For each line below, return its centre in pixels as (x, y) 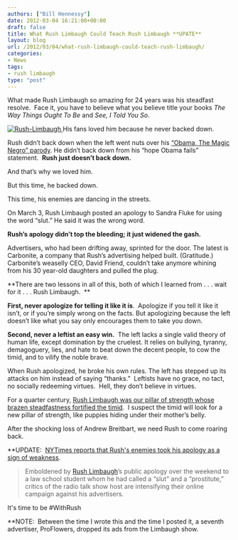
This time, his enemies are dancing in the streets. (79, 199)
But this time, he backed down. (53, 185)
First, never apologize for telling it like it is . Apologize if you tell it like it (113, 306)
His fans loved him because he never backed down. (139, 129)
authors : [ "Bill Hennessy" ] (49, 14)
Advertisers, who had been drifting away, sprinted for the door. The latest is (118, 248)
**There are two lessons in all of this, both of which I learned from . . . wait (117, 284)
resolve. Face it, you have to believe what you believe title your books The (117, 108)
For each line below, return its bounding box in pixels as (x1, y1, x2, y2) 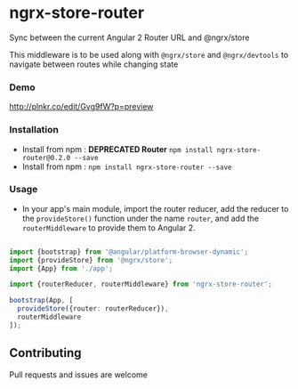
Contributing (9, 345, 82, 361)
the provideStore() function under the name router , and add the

####################

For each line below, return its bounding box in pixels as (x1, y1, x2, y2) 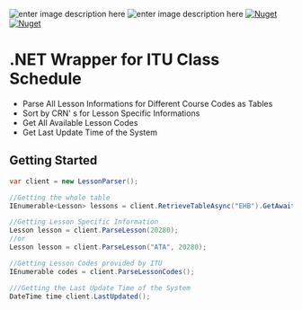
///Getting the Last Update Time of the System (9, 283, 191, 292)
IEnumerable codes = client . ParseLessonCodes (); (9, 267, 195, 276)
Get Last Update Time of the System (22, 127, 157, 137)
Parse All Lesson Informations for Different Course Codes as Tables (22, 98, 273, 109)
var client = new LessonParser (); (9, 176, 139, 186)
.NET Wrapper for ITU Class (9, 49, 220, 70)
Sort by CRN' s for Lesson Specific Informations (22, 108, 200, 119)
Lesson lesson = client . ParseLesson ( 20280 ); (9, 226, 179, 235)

####################

■ **EXERCISE DESCRIPTION**: Within these entries, output exactly the lines starting at the one with "For each line below, return its centre" and finishing at the one with "First, never apologize". Leave pictures out of the output.

■ **ANSWER AREA**:
For each line below, return its centre in pixels as (x, y) 
This time, his enemies are dancing in the streets. (79, 199)
But this time, he backed down. (53, 185)
First, never apologize for telling it like it is . Apologize if you tell it like it (113, 306)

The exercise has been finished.